Anyone know why the blued Buck Mark Plus with UDX grips (Rosewood or Walnut) is "impossible" to find ?
The stainless Plus with black laminate UDX grips is also "missing".

Does Browning only do a run of these models at apparently lengthy intervals ?

The "regular" models seem to be available most everywhere.

I want a blued Plus with either of the wooden UDX grips. Badly. :mrgreen:


----------



## fredfishdog (Feb 21, 2012)

I wish I knew. I'm in the market for a buck mark plus in stainless but no luck. [email protected]


----------



## DanP_from_AZ (May 8, 2009)

fredfishdog said:


> I wish I knew. I'm in the market for a buck mark plus in stainless but no luck. [email protected]


I guess you've seen my posts "below" about how I found my "Plus" in "blue with laminated rosewood grips". Actually, "blue" is black.
The posts have links to Davidson's Gallery of Guns site. And to the "best Browning rimfire site", a sub-forum of Rimfire Central.
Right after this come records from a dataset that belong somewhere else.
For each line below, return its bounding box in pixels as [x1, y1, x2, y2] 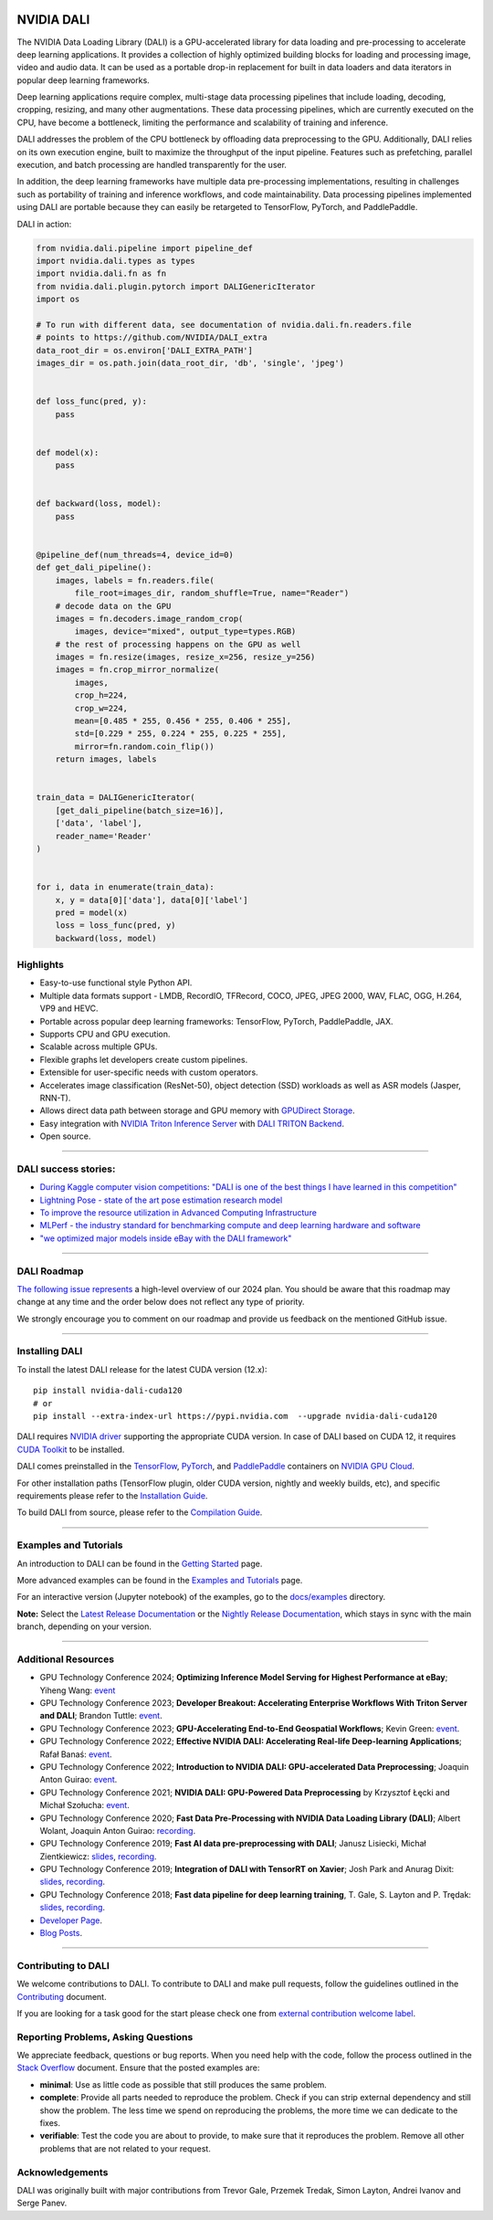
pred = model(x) [55, 907, 128, 918]
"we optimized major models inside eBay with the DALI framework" [39, 1233, 292, 1244]
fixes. [39, 2118, 61, 2129]
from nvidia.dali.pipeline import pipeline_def [36, 243, 253, 253]
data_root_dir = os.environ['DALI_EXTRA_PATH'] [36, 345, 253, 355]
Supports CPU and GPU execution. [39, 1028, 171, 1039]
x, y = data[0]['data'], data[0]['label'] [55, 895, 248, 905]
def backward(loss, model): [36, 499, 162, 509]
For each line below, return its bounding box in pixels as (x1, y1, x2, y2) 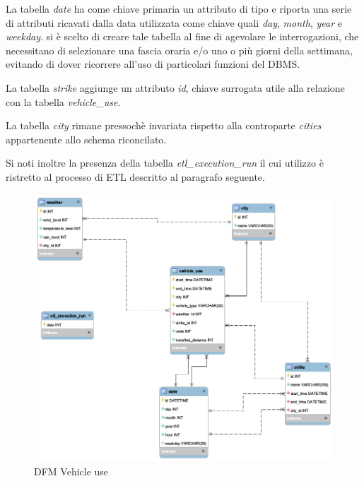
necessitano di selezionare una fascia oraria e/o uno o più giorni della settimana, (6, 42, 353, 57)
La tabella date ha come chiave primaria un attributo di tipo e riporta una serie (6, 1, 352, 16)
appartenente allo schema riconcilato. (6, 131, 167, 146)
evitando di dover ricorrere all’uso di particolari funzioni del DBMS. (6, 57, 300, 71)
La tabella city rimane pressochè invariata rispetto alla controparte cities (6, 118, 322, 133)
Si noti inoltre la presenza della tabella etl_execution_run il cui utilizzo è (6, 155, 324, 170)
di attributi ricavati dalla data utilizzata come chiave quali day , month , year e (6, 15, 342, 30)
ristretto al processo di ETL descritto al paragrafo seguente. (6, 169, 265, 184)
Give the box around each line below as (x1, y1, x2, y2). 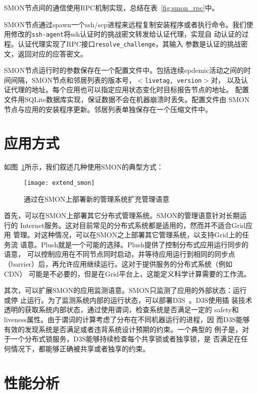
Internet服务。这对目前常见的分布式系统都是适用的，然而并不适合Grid (20, 220, 246, 230)
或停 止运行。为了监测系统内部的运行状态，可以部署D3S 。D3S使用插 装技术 (4, 294, 253, 305)
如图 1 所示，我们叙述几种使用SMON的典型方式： (4, 162, 164, 172)
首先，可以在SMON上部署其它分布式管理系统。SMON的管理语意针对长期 (4, 210, 240, 221)
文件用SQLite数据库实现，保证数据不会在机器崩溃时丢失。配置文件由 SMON (4, 94, 250, 104)
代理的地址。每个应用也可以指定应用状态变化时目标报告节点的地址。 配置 (10, 84, 249, 95)
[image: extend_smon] (24, 179, 95, 186)
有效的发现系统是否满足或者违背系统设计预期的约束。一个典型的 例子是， (4, 324, 242, 334)
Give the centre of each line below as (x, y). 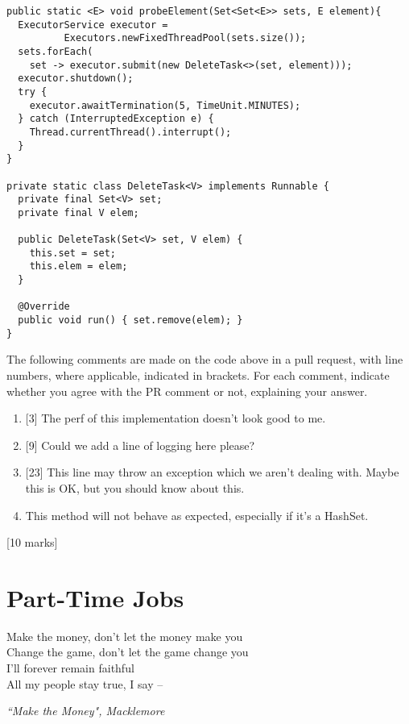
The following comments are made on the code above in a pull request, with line (205, 359)
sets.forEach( (56, 51)
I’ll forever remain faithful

I got mine by talking to my "best service, best price" LGS if it was OK to work through "Davidson's Gallery of Guns". Bill said yes, he liked their system.
Finally one day, five magically appeared. I immediately ordered one to be done "through Bill". Within two hours, the other four were gone.

For whatever reason, all three "Plus" versions seem VERY rare. I thought about getting "your" stainless with black laminated wood grips. But, I went traditional.
Keep up the hunt. They are worth it.

Mine has been "groomed" with a Browning "Weaver" rail and a Truglo red/green dot sight for our local club's monthly bullseye rimfire competition.
Just wish I could shoot up to the guns capability at 25 yards. THAT will never happen. My excuse is that I'm 69 years old. :mrgreen:


----------